AVAILABLE DATA Start Marker

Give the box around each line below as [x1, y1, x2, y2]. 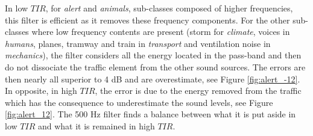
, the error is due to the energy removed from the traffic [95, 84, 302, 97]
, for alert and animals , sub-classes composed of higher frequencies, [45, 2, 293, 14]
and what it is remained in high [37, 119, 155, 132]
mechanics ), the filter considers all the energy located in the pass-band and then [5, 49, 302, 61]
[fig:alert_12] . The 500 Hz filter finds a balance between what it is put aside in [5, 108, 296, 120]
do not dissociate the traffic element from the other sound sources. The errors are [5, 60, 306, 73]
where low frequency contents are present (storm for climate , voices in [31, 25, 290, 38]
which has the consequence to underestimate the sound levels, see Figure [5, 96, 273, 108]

AVAILABLE DATA End Marker
AVAILABLE DATA Start Marker

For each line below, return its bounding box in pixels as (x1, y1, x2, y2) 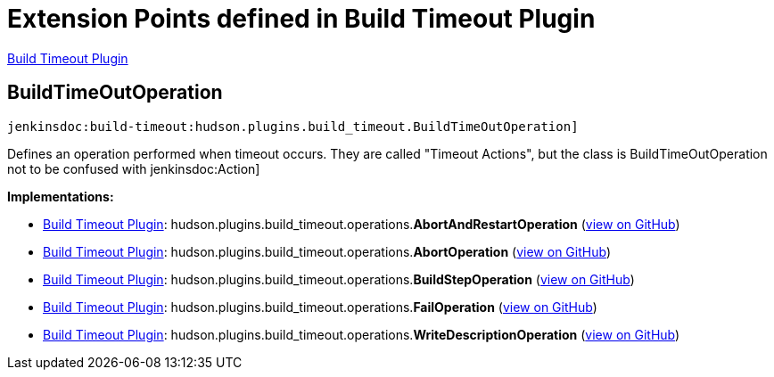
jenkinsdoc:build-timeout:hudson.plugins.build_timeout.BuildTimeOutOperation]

AVAILABLE DATA End Marker

▶ TASK DETAILS
The total of lines in the data that contain "sound" is all you should give.

▶ OUTPUT
2